Although partly discounting the pre-Troubles history in a search for solutions, I’d like to know a lot more about the underlying impact of 30 years of conflict between occupying troops and local guerrillas in such a tiny field of battle. Has it created a culture of expectant reward, entitlement and status that is out of kilter with modern realities and is bound to breed disillusionment, introversion and loss of morale? In short, Is Derry still a sort of no go area?
If so, what are they going to do about it? The responsibility lies with all sides but the initiative must rest with the newly dominant Sinn Fein.
Bluntly does public investment produce better value for money elsewhere?

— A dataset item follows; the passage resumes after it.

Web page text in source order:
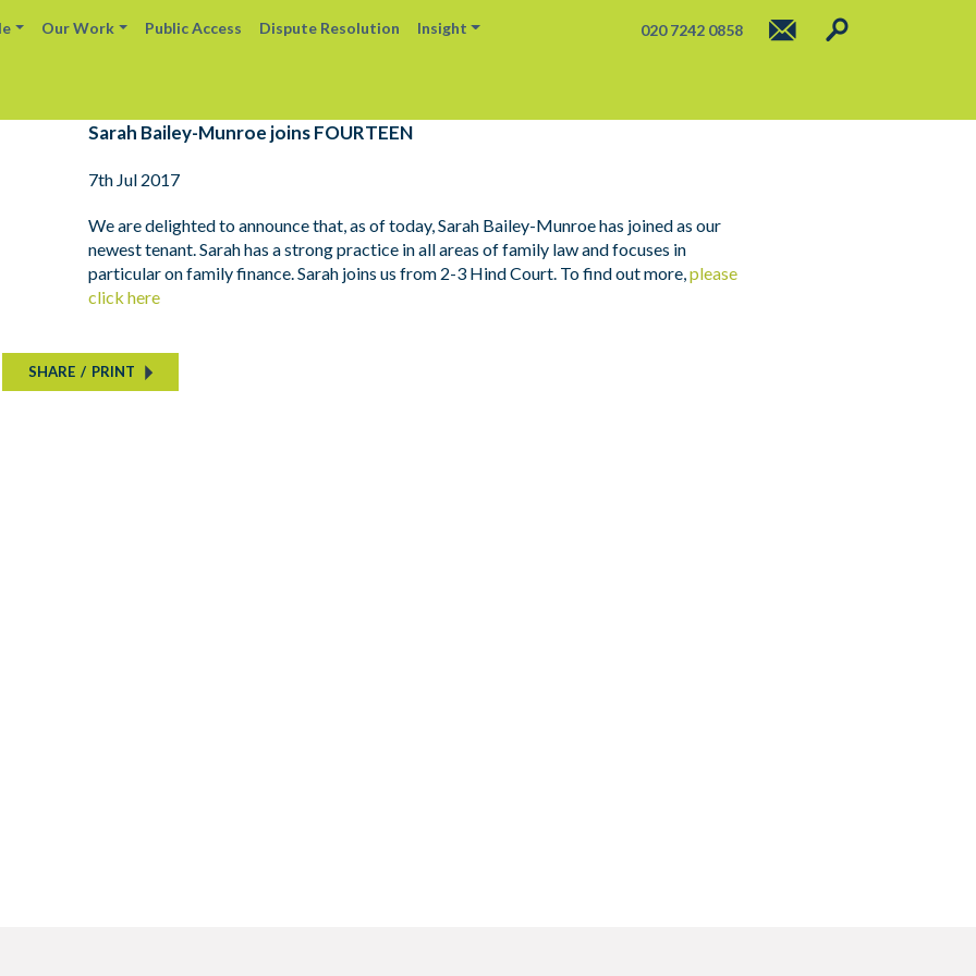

With all its travails the population of Derry s has doubled in my lifetime. Why was this and is city now too big to deliver prosperity in the so-called remote region of the north west? Some may feel this is the wrong question. But please spare me the disgusting accusation that I’m saying they breed like rabbits. Might moving out of the city as teenagers not be better seen as enterprising social mobility rather than the occasion for Danny Boy lament?
Brexit will be a regressive move whatever happens but does it not present a challenge to create more rather than less cross border development? What are the lessons for the political parties?

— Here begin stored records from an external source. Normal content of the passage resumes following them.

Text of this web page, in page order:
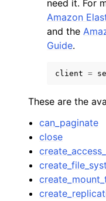
need it. For
Amazon
and the
Guide.
client =
These are the
can_paginate
close
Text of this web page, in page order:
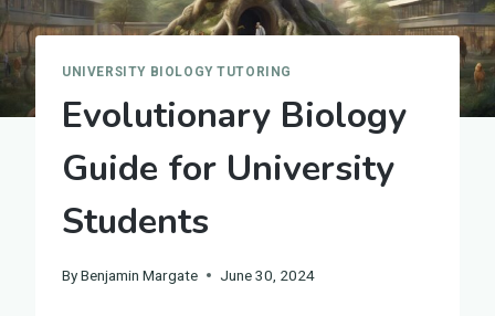
UNIVERSITY BIOLOGY TUTORING
Evolutionary Biology
Guide for University
Students
ByBenjamin Margate June 30, 2024
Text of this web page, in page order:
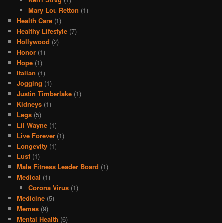
Mary Lou Retton (1)
Health Care (1)
Healthy Lifestyle (7)
Hollywood (2)
Honor (1)
Hope (1)
Italian (1)
Jogging (1)
Justin Timberlake (1)
Kidneys (1)
Legs (5)
Lil Wayne (1)
Live Forever (1)
Longevity (1)
Lust (1)
Male Fitness Leader Board (1)
Medical (1)
Corona Virus(1)
Medicine (5)
Memes (9)
Mental Health (6)
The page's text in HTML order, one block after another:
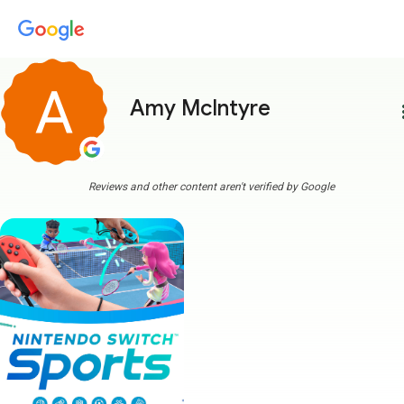
Amy McIntyre
Reviews and other content aren't verified by Google
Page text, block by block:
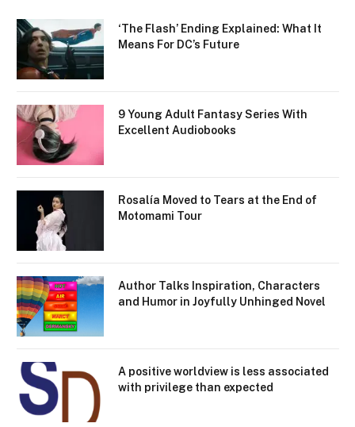
‘The Flash’ Ending Explained: What It
Means For DC’s Future
9 Young Adult Fantasy Series With
Excellent Audiobooks
Rosalía Moved to Tears at the End of
Motomami Tour
Author Talks Inspiration, Characters
and Humor in Joyfully Unhinged Novel
A positive worldview is less associated
with privilege than expected

Ideas for developing the university campus and the skills base overall should of course be a major priority but they are medium to long term initiatives. Are there any short term fixes?

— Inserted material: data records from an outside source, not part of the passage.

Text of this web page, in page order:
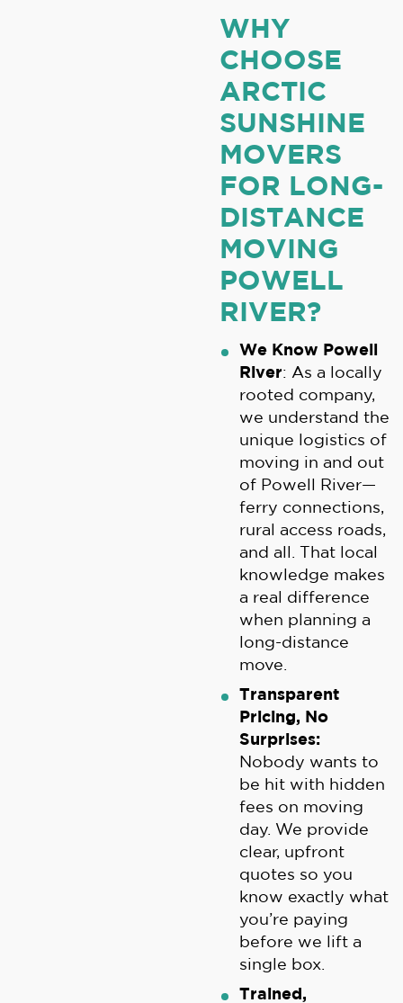
WHY
CHOOSE
ARCTIC
SUNSHINE
MOVERS
FOR LONG-
DISTANCE
MOVING
POWELL
RIVER?
We Know Powell
River: As a locally
rooted company,
we understand the
unique logistics of
moving in and out
of Powell River—
ferry connections,
rural access roads,
and all. That local
knowledge makes
a real difference
when planning a
long-distance
move.
Transparent
Pricing, No
Surprises:
Nobody wants to
be hit with hidden
fees on moving
day. We provide
clear, upfront
quotes so you
know exactly what
you’re paying
before we lift a
single box.
Trained,

What are the elements of a regional strategy not necessarily limited to Northern Ireland, which would significantly improve the prospects of Derry and the north west? Bear in mind that a lot of cross border thinking concentrates on developing the eastern corridor between Belfast and Dublin where most of the population of the island is located. But nationalists please note. It is more important to consider development in a UK context where social inequality is very much a political issue and where most of the investment comes from.
Even a functioning Stormont will never wholly manage the local economy. But the refusal of both parties to raise more of their own revenue emphasises their dependency. The DUP’s confidence and supply deal may have secured an extra £1 billion but it will do little to increase growth in Derry or anywhere else. The question of what can be done is also one about governance, of political parties taking more responsibility for their own conditions in Derry and everywhere and creating a sensible dialogue with the British government.
Looked at narrowly, the DUP and the UUP will presumably want to do all they can check the seemingly inexorable “greening of the West.” The death of Martin McGuinness robbed Sinn Fein of a pragmatic leader who had developed an understanding of cooperation in politics. Sinn Fein should not misuse their recent electoral success in Derry to rely on their traditional rhetoric of endless complaining to the British government while at the same time denying its legitimacy. It rules them out as serious players in delivering for Derry and everywhere else. As John Hume might have said, you cannot eat a border poll.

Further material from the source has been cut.